Planting the ZZ Plant
You’ll probably pick this plant up at a nursery or garden center, so you don’t need to worry about growing it from scratch. But you might want to propagate from cuttings or leaves. If so, scroll on down to to the propagation section!
You can use the same size pot that you purchase your zz plant in forever if you want. They do just fine in a small pot. But if you do want to repot your zz plant, just plop them in a larger pot and prune the roots a bit to avoid them getting root-bound.
Overall, zz plants are a slow growing. They can get up to 3′ tall indoors, which is actually much taller than they get in their natural habitat.
ZZ Plant Care Guide
Zamioculcas zamiifolia is one of the hardiest houseplants you can grow. It can survive — and even thrive — in almost any conditions. You could even say it “thrives on neglect.” What a perfect plant for someone with a brown thumb, right?
Sun / Light
Zz plants do just fine in both high and low-light environments. Just be sure that it isn’t in bright, direct light as the leaves will burn.
If you have your zz plant in a high light environment, you’ll need to water more often than if it’s in a shady or filtered sun area. Be sure not to over water in either situation though, as you can cause the roots to rot.
Wait until the soil dries to around 2″ deep before watering again.
Soil and Fertilizer
Zz plants don’t need to be fertilized often. Once a quarter is more than enough to keep them looking happy and healthy.

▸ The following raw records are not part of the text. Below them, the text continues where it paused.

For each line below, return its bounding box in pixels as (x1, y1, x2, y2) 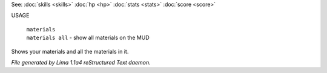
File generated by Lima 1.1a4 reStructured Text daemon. (11, 59, 151, 66)
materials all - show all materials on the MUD (26, 34, 150, 42)
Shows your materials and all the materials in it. (11, 48, 129, 55)
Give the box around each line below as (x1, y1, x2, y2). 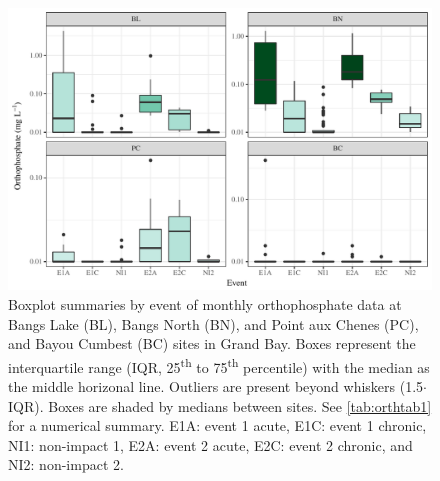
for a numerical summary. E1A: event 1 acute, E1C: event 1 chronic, (8, 415, 427, 436)
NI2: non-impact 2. (8, 454, 124, 475)
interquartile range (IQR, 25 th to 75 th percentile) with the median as (8, 353, 430, 377)
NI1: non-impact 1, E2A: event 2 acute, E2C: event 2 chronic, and (8, 434, 413, 455)
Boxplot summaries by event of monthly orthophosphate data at (8, 293, 402, 314)
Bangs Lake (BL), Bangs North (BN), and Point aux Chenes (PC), (8, 313, 419, 334)
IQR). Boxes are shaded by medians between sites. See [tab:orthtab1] (8, 395, 432, 416)
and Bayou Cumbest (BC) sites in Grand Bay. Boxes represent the (8, 333, 416, 354)
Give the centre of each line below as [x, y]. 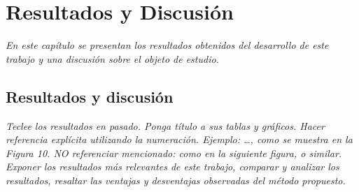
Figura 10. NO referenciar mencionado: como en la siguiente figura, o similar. [174, 153]
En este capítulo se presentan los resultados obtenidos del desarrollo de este [167, 45]
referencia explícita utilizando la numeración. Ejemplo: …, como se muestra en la [179, 139]
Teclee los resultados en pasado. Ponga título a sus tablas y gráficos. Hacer [165, 125]
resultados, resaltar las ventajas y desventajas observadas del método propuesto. [176, 180]
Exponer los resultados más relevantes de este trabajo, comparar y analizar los [173, 167]
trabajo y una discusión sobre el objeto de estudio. [112, 58]
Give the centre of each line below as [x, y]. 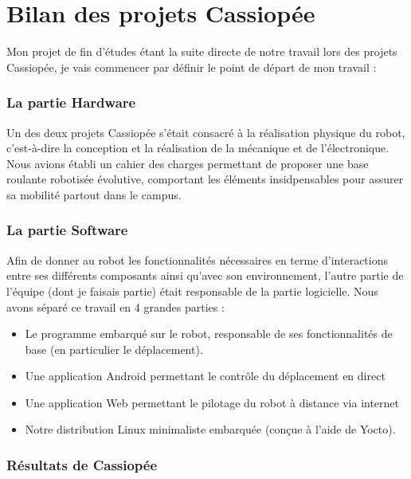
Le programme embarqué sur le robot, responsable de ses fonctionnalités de [209, 334]
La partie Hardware [71, 102]
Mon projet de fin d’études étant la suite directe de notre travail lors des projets [202, 51]
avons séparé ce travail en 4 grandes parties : [115, 306]
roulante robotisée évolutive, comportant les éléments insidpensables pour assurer [205, 179]
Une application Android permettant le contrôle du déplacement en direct [205, 376]
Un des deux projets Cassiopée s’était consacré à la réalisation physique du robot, [206, 132]
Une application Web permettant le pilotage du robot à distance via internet [212, 402]

When you do fertilize, use a standard liquid houseplant fertilizer and dilute it by 50%. Be sure not to pour directly onto the foliage, as the strength of the fertilizer may burn the leaves of your zz plant.
ZZ Plant Propagation
It’s relatively easy to propagate from cuttings of your zz plant, just be aware that it takes a while for cuttings to root.
Either take a leaf or a small branch and plop it into some water or some damp soil, and then be prepared to wait a few months!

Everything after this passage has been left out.